Salman Rushdie explained the reason for not taking the attacker's name in his memory

In August 2022, Salman Rushdie was stabbed more than 10 times by an assailant on a stage in New York.

London:

Booker Prize-winning author Salman Rushdie has revealed the decision behind not naming his would-be killer in his new memoir Knife: Meditation After an Attempted Murder was to rob him of the “oxygen of publicity”.

Speaking from New York at a literary event at London’s Southbank Center on Sunday, the 76-year-old Mumbai-born British-American novelist was chatting with author and critic Erica Wagner about her account of the brutal knife attack on stage. In which he lost sight in one eye permanently.

He credited former British Prime Minister Margaret Thatcher with the phrase “oxygen of propaganda”, which she used in reference to violent attacks by the Irish Republican Army (IRA) in the 1980s, as the inspiration behind mentioning her attacker. A” in the book

“That phrase, the oxygen of publicity, somehow stuck in my head. And I thought, OK, so this guy had his 27 seconds of fame and now he shouldn’t be a nobody. I don’t know his name. Gonna get it, I don’t want his name in my book,” Rushdie said.

“So, I use this initial ‘A’ because I thought he was many things: an assassin, an attacker, an antagonist; he was many things, he was an ass,” he said with a smile. said .

The acclaimed author was on stage at the Chautauqua Institution in New York in August 2022 when he was stabbed 10 times by convict Hadi Matar, who was in prison awaiting trial for attempted murder. But the author revealed that he felt no anger towards his attacker and that the new book was his way of taking control of the narrative.

“What it did, I feel, is it gave me control over the narrative. So, instead of being a man on stage in a pool of blood, I’m a man, writing a book about a person. The stage with a pool of blood and it felt like it gave me back my story, which I’m telling in my own way, and it felt good.

Rushdie is best known as a writer of magical realism, attributed to his early childhood in India and the fantastic stories he grew up with.

“I’m very down to earth in my worldview, I don’t believe in miracles and things like that but somehow my books always have … I think a lot of it has to do with growing up in a world To do. India, where all the stories you hear for the first time are fantastical, fairy-tale-like and magical,” said the author, who won the Booker of Bookers for ‘Midnight’s Children’ – a story about modern India.

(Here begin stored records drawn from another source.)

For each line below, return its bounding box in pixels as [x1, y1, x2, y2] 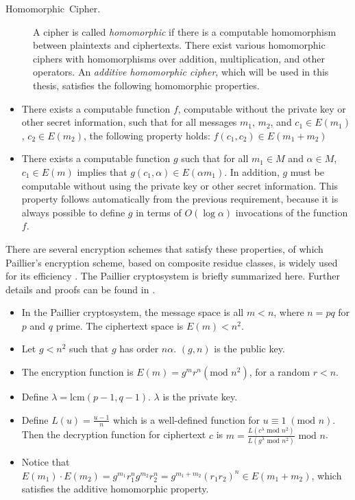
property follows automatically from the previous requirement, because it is [21, 192, 339, 206]
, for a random [249, 365, 310, 379]
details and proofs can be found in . [5, 282, 156, 296]
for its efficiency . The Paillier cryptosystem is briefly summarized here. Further [5, 269, 340, 283]
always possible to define [21, 205, 125, 219]
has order [119, 341, 159, 356]
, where [273, 305, 304, 319]
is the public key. [214, 341, 285, 356]

“I always thought that was a great way to approach things and that somehow you could get closer to the truth about human nature without realism. Also, I thought the world had abandoned realism. We We don’t live in realism, we live in surrealism,” he noted.

But about his survival from the brutal knife attack, Rushdie has a more pragmatic view: “Many people have told me that my survival was a miracle. I don’t believe that any kind of divine hand reached down and helped me. But I believe in other kinds of miracles, I believe in medical miracles and I believe in the miracles of surgeons.

“Much of human life is determined by chance … the fact is that he tried very hard to kill me, but actually, he missed.” The event, which was streamed globally, was part of the Southbank Centre’s Spring Season of Literature and the Spoken Word, which brings together internationally renowned writers, artists, historians, politicians and journalists.